The implication is, entire Truth Table must be shown to the optimizer for updating the weights.
However, when only single "example" is given, and model is wrong for that example - that error signal is not enough. It depends on the Truth Table state for that particular input to flip the model weights.

When such gates are present in millions in neural networks, the opportunity to be in a bad state grow exponentially. 
Therefore, either we have to update the gradient definition to be decideable or we have to use the gradients as "noisy signal" to drive the errors to be smaller, but can get stuck occasionally.



#### Exercise

Consider an 2-ary MLP that is modeling an XOR Gate. For a certain combination of input and model weights, gradients are not decidable, arising from the decidability of the primitive Gates. 

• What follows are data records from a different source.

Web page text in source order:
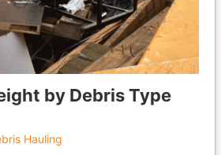
by Debris Type
Hauling
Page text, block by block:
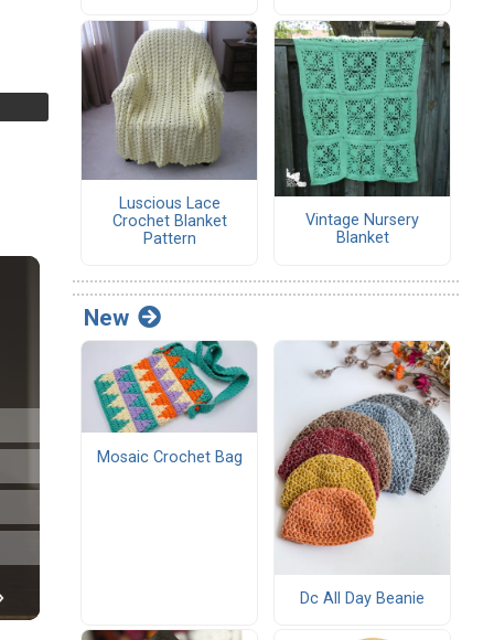
Luscious Lace
Crochet Blanket
Pattern
Vintage Nursery
Blanket
New
Mosaic Crochet Bag
Dc All Day Beanie
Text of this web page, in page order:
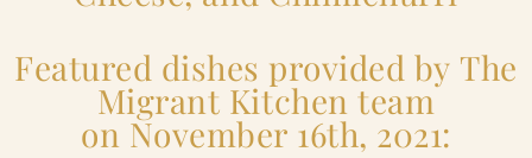
Featured dishes provided by The
Migrant Kitchen team
on November 16th, 2021:
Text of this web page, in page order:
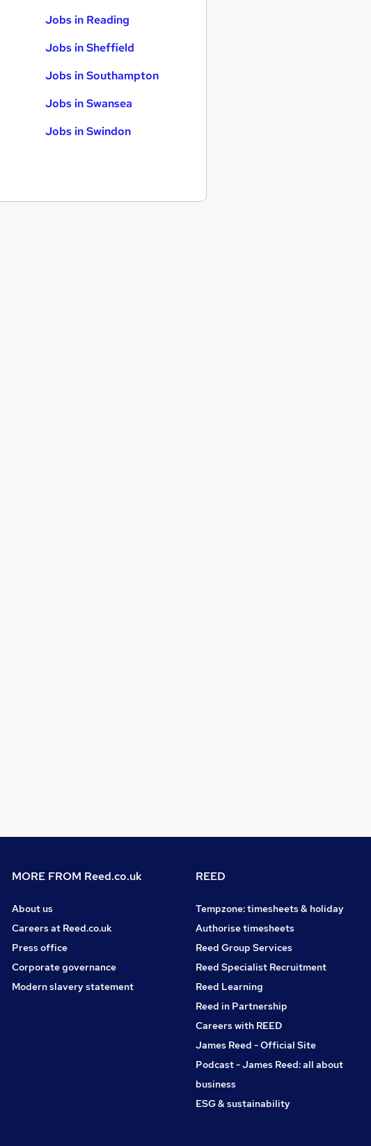
Jobs in Reading
Jobs in Sheffield
Jobs in Southampton
Jobs in Swansea
Jobs in Swindon
MORE FROM Reed.co.uk
About us
Careers at Reed.co.uk
Press office
Corporate governance
Modern slavery statement
REED
Tempzone: timesheets & holiday
Authorise timesheets
Reed Group Services
Reed Specialist Recruitment
Reed Learning
Reed in Partnership
Careers with REED
James Reed - Official Site
Podcast - James Reed: all about
business
ESG & sustainability

Gradients, defined according to BOLD, are undecidable when any of its inputs are 0 (to be ignored). This impacts the feedback loop to control the error.

How often can this happen? Does this depend on the topology of the network?

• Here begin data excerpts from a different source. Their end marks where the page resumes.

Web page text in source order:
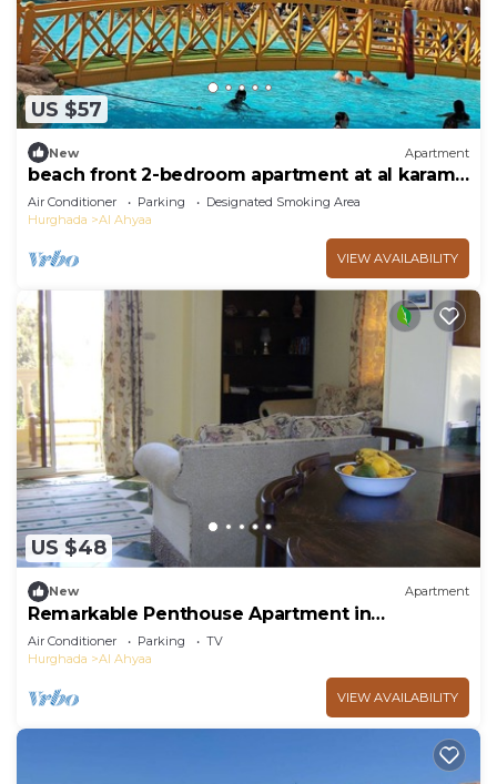
US $57
New Apartment
beach front 2-bedroom apartment at al karama
resort aqua park at hurghada
Air Conditioner Parking
Designated Smoking Area
Hurghada
Al Ahyaa
VIEW AVAILABILITY
US $48
New Apartment
Remarkable Penthouse Apartment in
Hurghada.
Air Conditioner Parking
TV
Hurghada
Al Ahyaa
VIEW AVAILABILITY
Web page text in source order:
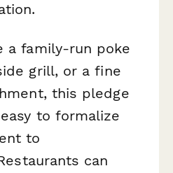
a family-run poke
grill, or a fine
this pledge
to formalize
to
can
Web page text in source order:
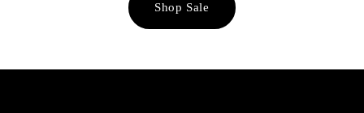
Shop Sale
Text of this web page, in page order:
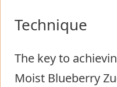
Technique
The key to
Moist Blueberry

Specifically, any term in the 2-ary XOR Gate will take the form  $AND(XOR(x_1,w_1),XOR(x_2,w_2))$. Note the NOT gate is actually an XOR gate. $XOR(x,T)=\neg x = NOT(x)$, $XOR(x,F) = x$. Therefore, with this 2-ary MLP, we can model any 2-ary Product terms of the SoP, which forms the backbone to model much general Truth Tables.

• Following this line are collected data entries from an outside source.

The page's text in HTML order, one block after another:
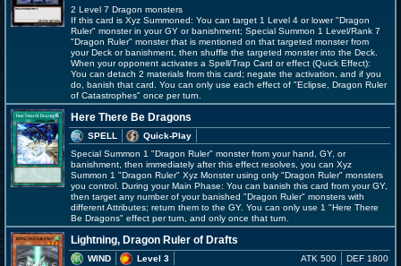
2 Level 7 Dragon monsters
If this card is Xyz Summoned: You can target 1 Level 4 or lower "Dragon
Ruler" monster in your GY or banishment; Special Summon 1 Level/Rank 7
"Dragon Ruler" monster that is mentioned on that targeted monster from
your Deck or banishment, then shuffle the targeted monster into the Deck.
When your opponent activates a Spell/Trap Card or effect (Quick Effect):
You can detach 2 materials from this card; negate the activation, and if you
do, banish that card. You can only use each effect of "Eclipse, Dragon Ruler
of Catastrophes" once per turn.
Here There Be Dragons
SPELL
Quick-Play
Special Summon 1 "Dragon Ruler" monster from your hand, GY, or
banishment, then immediately after this effect resolves, you can Xyz
Summon 1 "Dragon Ruler" Xyz Monster using only "Dragon Ruler" monsters
you control. During your Main Phase: You can banish this card from your GY,
then target any number of your banished "Dragon Ruler" monsters with
different Attributes; return them to the GY. You can only use 1 "Here There
Be Dragons" effect per turn, and only once that turn.
Lightning, Dragon Ruler of Drafts
WIND
Level 3
ATK 500 DEF 1800

When $x_i=w_i \, \& \, x_1=x_2$, the model is $AND(\neg x_1 \neg x_2) = F$ for $x_i = T$. Local gradient of $AND(.,.)$ is 0 in this case. Therefore, error will not propagate backwards.

Now consider an K-ary MLP formed of 2-ary MLP (of the form above) that is both  deep and wide, randomly initialized. For the sake of discussion consider the architecture of constant width of $H$, with depth $D$ (not including the input and output layers). This network has $P = 2(KH + DH^2 + H)$. As a result, the network will have $2^P$ possible initial states. 

Of the $2^K$ possible inputs, $2^P$ random configurations, how many rows of the Truth Table can not be learnt with a single backprop iteration?